Hi Afaque Ahmad At 7:24, you were saying that a batch is a group of rows and its not same as a partition. Shall we assume something like a group of rows read from one or more partitions available in one or more executors (not from all executors) to match that df.show() count?

@tejasnareshsuvarna7948 Месяц назад

Thank you very much for the explanation. But I want to know what is your source of knowledge. Where do you learn these things?

@tandaibhanukiran4828 5 месяцев назад

Hello Bro, I have a doubt. at "23:30 min" playtime, it was mentioned that AQEShuffleRead: coalesced partitions into 1, then will the other worker nodes will sit ideal ? In the Video it is mentioned that even after shuffle, all A's will be in 1 partition and B's in another partition. can you please explain me, what do you actually mean by Number of Coalesced Partitions=1

@TechnoSparkBigData 11 месяцев назад

Thanks for this.
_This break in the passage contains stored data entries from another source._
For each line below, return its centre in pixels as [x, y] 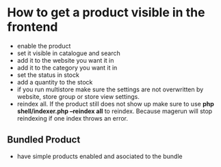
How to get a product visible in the [106, 13]
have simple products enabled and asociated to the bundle [100, 156]
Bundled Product [44, 140]
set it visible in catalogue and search [69, 53]
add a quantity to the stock [55, 82]
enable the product [44, 46]
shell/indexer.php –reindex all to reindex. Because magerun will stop [115, 111]
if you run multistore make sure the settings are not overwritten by [110, 89]
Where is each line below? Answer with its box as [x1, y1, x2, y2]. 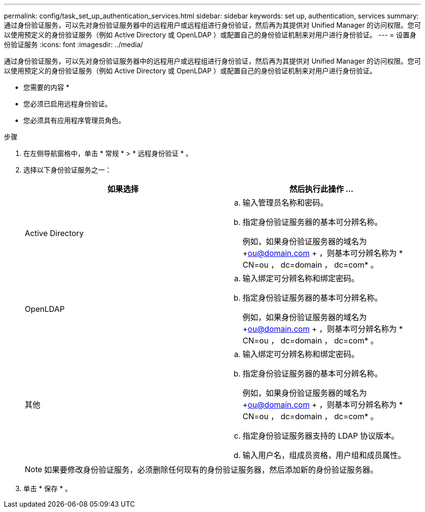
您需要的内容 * [23, 83, 69, 91]
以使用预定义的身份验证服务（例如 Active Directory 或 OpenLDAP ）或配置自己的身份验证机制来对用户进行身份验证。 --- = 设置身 [4, 31, 417, 39]
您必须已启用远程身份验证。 [23, 100, 112, 108]
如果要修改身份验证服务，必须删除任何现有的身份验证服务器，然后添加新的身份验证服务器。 [44, 465, 378, 475]
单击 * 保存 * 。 [23, 484, 72, 493]
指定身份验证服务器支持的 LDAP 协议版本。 [243, 431, 399, 441]
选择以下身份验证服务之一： [23, 166, 112, 174]
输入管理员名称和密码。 [243, 198, 328, 207]
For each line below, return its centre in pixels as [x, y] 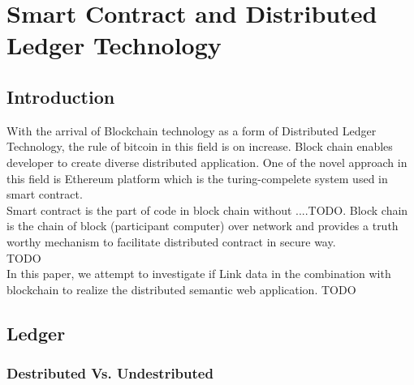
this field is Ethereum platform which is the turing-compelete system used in [197, 178]
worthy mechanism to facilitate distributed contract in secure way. [171, 241]
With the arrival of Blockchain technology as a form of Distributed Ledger [192, 130]
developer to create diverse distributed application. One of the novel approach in [207, 162]
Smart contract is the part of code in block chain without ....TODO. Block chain [207, 210]
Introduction [61, 96]
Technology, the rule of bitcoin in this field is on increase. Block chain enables [200, 146]
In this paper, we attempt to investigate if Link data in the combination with [199, 274]
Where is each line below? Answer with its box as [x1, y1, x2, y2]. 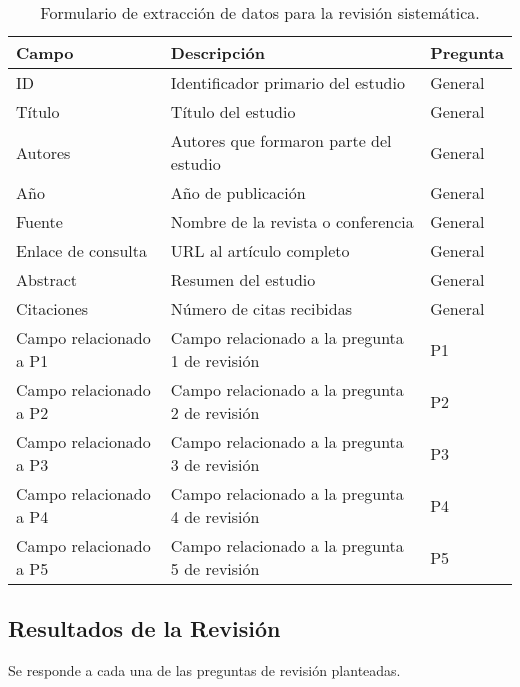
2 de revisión [170, 401, 260, 424]
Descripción [170, 41, 265, 64]
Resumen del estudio [170, 268, 316, 291]
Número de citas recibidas [170, 297, 352, 320]
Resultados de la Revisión [8, 613, 281, 644]
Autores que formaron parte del [170, 129, 392, 152]
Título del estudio [170, 100, 296, 123]
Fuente [16, 210, 63, 233]
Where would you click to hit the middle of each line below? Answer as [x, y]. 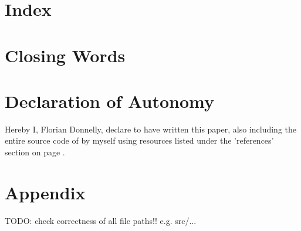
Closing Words [65, 55]
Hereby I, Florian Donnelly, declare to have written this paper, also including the [150, 129]
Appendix [45, 192]
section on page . [35, 152]
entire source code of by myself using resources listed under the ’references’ [139, 140]
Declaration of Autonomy [109, 101]
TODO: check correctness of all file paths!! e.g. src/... [101, 220]
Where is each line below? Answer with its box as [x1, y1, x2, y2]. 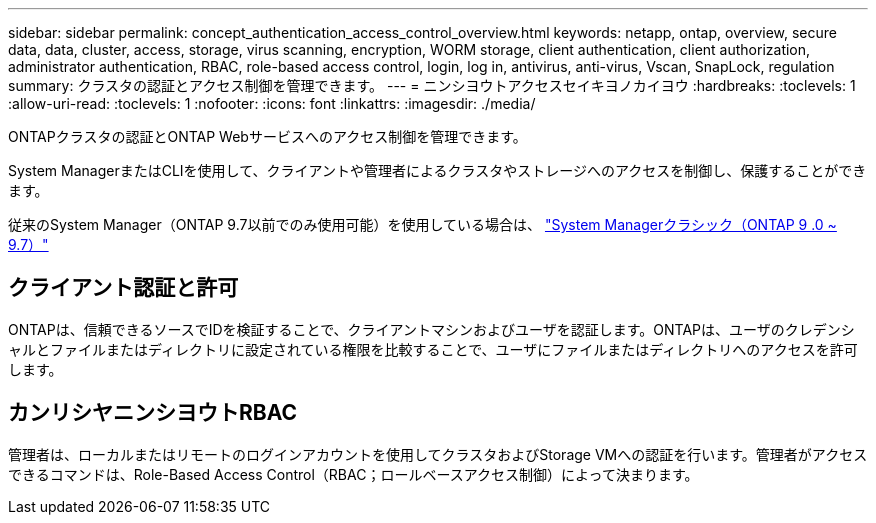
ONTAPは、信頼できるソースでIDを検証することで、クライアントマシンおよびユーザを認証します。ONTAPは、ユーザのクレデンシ [8, 320, 855, 338]
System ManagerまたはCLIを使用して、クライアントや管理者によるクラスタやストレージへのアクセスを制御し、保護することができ [8, 162, 867, 179]
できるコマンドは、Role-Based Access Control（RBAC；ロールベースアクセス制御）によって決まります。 [8, 465, 699, 483]
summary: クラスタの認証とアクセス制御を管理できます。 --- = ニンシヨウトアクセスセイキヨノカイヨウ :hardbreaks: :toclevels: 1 [8, 77, 856, 94]
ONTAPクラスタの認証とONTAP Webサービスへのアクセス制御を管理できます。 [8, 128, 527, 145]
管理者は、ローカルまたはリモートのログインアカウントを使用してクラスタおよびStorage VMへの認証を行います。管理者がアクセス [8, 445, 868, 463]
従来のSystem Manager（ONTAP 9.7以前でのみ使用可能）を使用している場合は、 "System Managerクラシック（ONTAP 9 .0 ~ [8, 216, 837, 233]
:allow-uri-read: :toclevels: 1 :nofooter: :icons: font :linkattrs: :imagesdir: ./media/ [8, 95, 536, 112]
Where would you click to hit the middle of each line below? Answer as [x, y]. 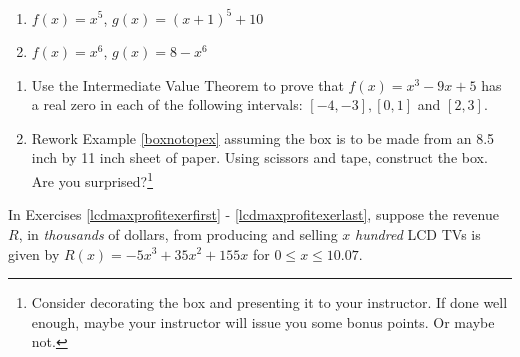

When is the next video coming sir?

@afaqueahmad7117 11 месяцев назад

Coming soon in the next few days! :)

@satheeshkumar2149 6 месяцев назад

While stages are created whenever a shuffle occurs, how are jobs created?

@afaqueahmad7117 6 месяцев назад

Hey @satheeshkumar2149, jobs are created whenever an actions is invoked. Examples of action in Apache Spark can be - collect(), count()

@satheeshkumar2149 6 месяцев назад

@@afaqueahmad7117 , but in some cases we have more than one job being created. This is where I find difficulty in understanding

@abdulraheem2874 11 месяцев назад

Bhai , can help to make a video on spark architecture as well for beginners

@afaqueahmad7117 11 месяцев назад

Haan bhai, ayega kuch time mein :)

@RishabhTakkar-o6l Месяц назад

How do you access this spark UI?

@user-dx9qw3cl8w 9 месяцев назад

why shuffle partitions made 200 hundread. when we have only 13 partitions max. at 14:55

@afaqueahmad7117 9 месяцев назад

By default, shuffle partitions are 200, hence you see that in the 'Exchange' step. The reduction (optimization) to fewer partitions takes place in the 'AQEShuffleRead' step below.